Parents warned on social media risk
Parents could be unintentionally exposing their children to risk by setting them up social media accounts before they are old enough, a charity has warned.
Almost half of parents (45%) with pre-teen children have set up a Facebook account on their behalf, flouting rules which ban under-13s, the National Children's Bureau said.
A poll, conducted by the charity's Anti-Bullying Alliance and online security firm McAfee, found that while a quarter of youngsters spend between four and six hours a day online, much of the internet use is taking place "away from the watchful eye of a parent", with over half of children being allowed on the internet without parental supervision.
The research, released to mark the start of anti-bullying week, found that while j ust one in 10 parents believes that their children are safe online, only a third of par ents admit to not having had any conversation with their children about internet safety.
Forty five percent of parents are concerned about the prospect of their child being bullied online and a third of parents think their child may be a cyber-bully themselves, according to the survey of 1,000 parents with children aged 10 to 17 and 1,000 youngsters from this age bracket.
The Anti-Bullying Alliance and McAfee have developed an online tool kit to help educate parents how to keep their children safe while surfing the web.
Raj Samani, online safety expert at McAfee, said: "It's worrying that parents are unknowingly enabling their children's bad behaviour online with nearly half of all parents setting up social profiles, despite a third admitting to not having discussed online safety and even fewer having installed parental controls across all devices.
"Setting up these social profiles without installing parental controls or even having conversations about how to stay safe online, means children are ill-prepared to understand and deal with online issues such as cyber-bullying.
"This research shows that for many parents a lack of understanding and knowledge around online safety is causing real problems.
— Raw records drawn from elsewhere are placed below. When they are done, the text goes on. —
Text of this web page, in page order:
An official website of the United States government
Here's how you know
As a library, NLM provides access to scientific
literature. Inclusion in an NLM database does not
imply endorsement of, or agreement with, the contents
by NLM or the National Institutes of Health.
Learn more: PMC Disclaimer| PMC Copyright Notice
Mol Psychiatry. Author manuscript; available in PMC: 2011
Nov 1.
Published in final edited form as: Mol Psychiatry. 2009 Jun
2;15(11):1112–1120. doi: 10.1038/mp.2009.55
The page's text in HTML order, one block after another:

Parents need to feel empowered to be able to set the right security and privacy settings for their family - across all devices - and to have the right conversations with their kids about what is and isn't suitable behaviour online."
Luke Roberts, national coordinator of the Anti-Bullying Alliance, added: "Cyber-bullying is increasingly an accepted part of online-culture.
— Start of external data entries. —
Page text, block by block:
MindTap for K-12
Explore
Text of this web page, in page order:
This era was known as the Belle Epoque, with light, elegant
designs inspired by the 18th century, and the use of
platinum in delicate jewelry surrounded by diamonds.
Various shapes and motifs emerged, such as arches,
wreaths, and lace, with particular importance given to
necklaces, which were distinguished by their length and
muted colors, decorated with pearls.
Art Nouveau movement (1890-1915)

" We know that young people are struggling to understand what is appropriate online behaviour and how to keep safe, and that parents are struggling to know how best to protect their children from potentially harmful online experiences.
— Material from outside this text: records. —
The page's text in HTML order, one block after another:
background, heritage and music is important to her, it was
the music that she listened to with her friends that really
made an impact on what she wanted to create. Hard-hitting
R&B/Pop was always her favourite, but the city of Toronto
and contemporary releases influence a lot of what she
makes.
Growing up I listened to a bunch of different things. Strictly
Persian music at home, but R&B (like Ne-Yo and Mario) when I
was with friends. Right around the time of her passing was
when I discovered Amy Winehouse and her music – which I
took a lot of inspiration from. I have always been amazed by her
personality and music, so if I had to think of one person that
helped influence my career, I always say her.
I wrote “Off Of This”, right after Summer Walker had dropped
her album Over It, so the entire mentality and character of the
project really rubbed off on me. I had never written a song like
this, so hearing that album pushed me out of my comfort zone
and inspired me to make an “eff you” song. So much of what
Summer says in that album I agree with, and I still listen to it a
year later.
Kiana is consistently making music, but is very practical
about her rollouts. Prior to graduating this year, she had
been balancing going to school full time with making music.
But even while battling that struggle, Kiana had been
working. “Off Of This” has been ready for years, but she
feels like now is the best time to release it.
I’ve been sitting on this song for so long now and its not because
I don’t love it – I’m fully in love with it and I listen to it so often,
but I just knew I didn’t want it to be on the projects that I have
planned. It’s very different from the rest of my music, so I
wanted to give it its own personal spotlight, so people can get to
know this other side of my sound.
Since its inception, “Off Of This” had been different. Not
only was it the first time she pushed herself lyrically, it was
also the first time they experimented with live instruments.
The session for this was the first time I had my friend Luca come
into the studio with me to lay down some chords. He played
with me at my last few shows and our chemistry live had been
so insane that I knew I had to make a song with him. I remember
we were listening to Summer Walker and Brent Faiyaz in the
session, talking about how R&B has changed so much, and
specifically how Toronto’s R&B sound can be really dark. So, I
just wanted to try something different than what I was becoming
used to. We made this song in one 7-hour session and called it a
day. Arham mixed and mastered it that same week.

"As adults we need to teach children and young people digital skills and set boundaries so they are able realise the huge benefits and opportunities that the internet offers in terms of accessing information and making friends, but also ensures that they are safe and free from being bullied both online and offline.
"Currently there is no clear leadership, no coordination and no adequate educational model in place to tackle the growing issue of cyber-bullying. The Anti-Bullying Alliance are calling for a national debate on children and young people's use of the internet and their online safety in the 21st Century, focusing specifically on cyber-bullying, which will bring together children, parents, industry, providers, NGOs, government, and educators."